On October 31, the Republican Party of Minnesota filed a complaint with the Minnesota Campaign Finance Board (CFB) against the Minnesota DFL and the Mark Dayton for Minnesota gubernatorial campaign, alleging improper coordination of television ads reported as independent expenditures.
Minnesota law defines an independent expenditure as “expressly advocating the election or defeat of a clearly identified candidate...without the express or implied consent, authorization or cooperation of, and not in concert with or at the request or suggestion of any candidate or any candidate’s principle campaign committee or agent.”
CFB Executive Director Gary Goldsmith says Minnesota law prohibits him from confirming or denying that the Board is investigating such a complaint.
Speaking in general terms, Goldsmith emphasized that the Board has interpreted the law governing independent expenditures differently than their counterparts at the Federal Election Commission (FEC).
“Coordination” does not appear in either federal or state statutes governing independent expenditures, but the FEC has introduced a standard for determining coordination. In contrast, CFB rulings have centered on the narrower issue of “cooperation.”
“The FEC has made rulings that weaken the law,” says Goldsmith,” but the Board takes the statute as written.
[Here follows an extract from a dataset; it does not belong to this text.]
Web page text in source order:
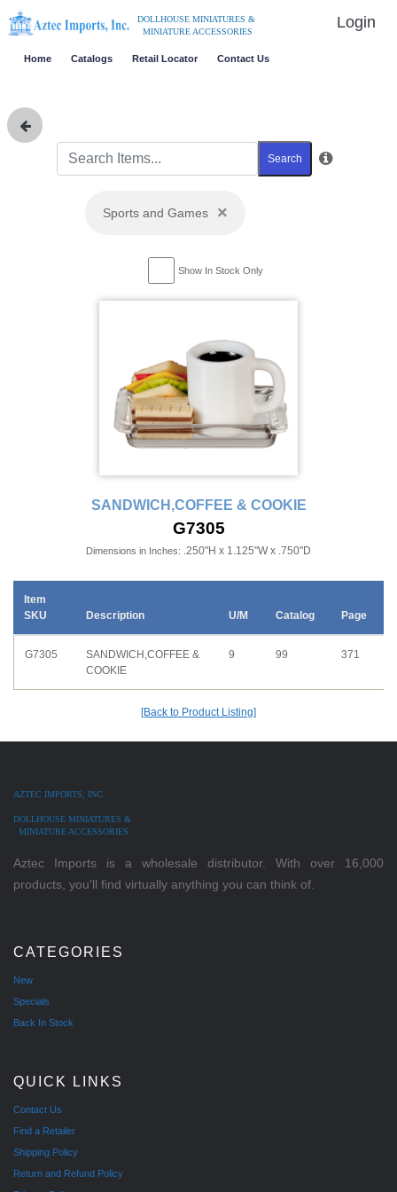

So, in Minnesota, campaigns can do far less with third parties than allowed under federal law.”
These differing standards lie at the heart of the Republican allegations, which both the DFL and Dayton deny.
The FEC’s test of “coordination” created a Grand Canyon-sized loophole that allows campaigns and third-party groups to cooperate to such an extent that the federal law is extremely difficult to enforce.
Posting film footage in a public forum is one way campaigns provide third-party groups with clips for “independent expenditure” television ads. These B-rolls of raw footage of the candidate occasionally feature music, but typically have no audio. The advantage of making them available is to allow the “independent expenditure” ads to echo the candidate’s talking points.
On July 18, the Dayton campaign published a B-roll on YouTube, titled “On the Campaign Trail.” It featured in Dayton’s television ads. The Minnesota DFL used some of this footage in their independent expenditure ad, “We Know,” published on YouTube September 15 and aired on Minnesota television stations.
Sharing B-roll footage for use in independent expenditures is legal in federal races because of the FEC-created loophole, but the question is whether such sharing is legal in state races or if it is an “approved expenditure.”
Minnesota law defines approved expenditures as:
made on behalf of a candidate by an entity other than the principle campaign committee of the candidate, if the expenditure is made with the authorization or expressed or implied consent of, or in cooperation or in concert with, or at the request or suggestion of the candidate, the candidate’s principle campaign committee, or the candidate’s agent. An approved expenditure is a contribution to that candidate.
The argument that the DFL ads were an approved expenditure relies heavily on a 2002 decision by the CFB on a complaint filed by the Independence Party against the Republicans and Tim Pawlenty. In that case, the CFB found evidence of cooperation and ruled that the ads were approved expenditures.
“Every case depends on exact facts,” says Goldsmith. “Simply posting pictures or video in a public forum is not sufficient to violate state law. There must be evidence of cooperation.”
Goldsmith points to Board rulings in similar cases in 2012 and 2014. The CFB dismissed a complaint against the DFL House Caucus and candidates because it found no evidence of cooperation, but slapped the DFL Senate Caucus with a $100,000 fine because it found clear evidence of cooperation.
The CFB’s focus on interpreting the statutes as written could mean Dayton and the DFL are on shaky ground, since the only reason to post a B-roll is to provide third-party groups with film footage for ads.
The complaint also raises the issue of whether granting rights for the DFL to use the Dayton footage would constitute “expressed or implied consent”:
If the participants in the video did indeed sign releases allowing their likenesses to be used, were those releases granted to the Dayton Campaign, the DFL Party, or both? If not to both, why would the DFL Party simply assume it could use the footage to which it was not granted the rights?
Goldsmith says the CFB has not previously heard a case dealing with B-roll videos, so this is new territory. If the Board rules that the DFL ads were approved expenditures, the amount spent on producing and airing them would then be an in-kind contribution to the Dayton campaign. Aggregate contributions from party units to candidates for governor are capped at $40,000.
DFL Party reports filed with the CFB document two independent expenditures for television advertising opposing Jeff Johnson, but according to Canal Partners Media, the September payments totaling $998,650 are for ad buys only. The party reported no independent expenditure for production of the television ad.
A member of Investigative Reporters and Editors, Shelly Mategko is a trade unionist, former lobbyist, and a political activist from 1974 to 2010, with expertise in campaign finance and communications strategy.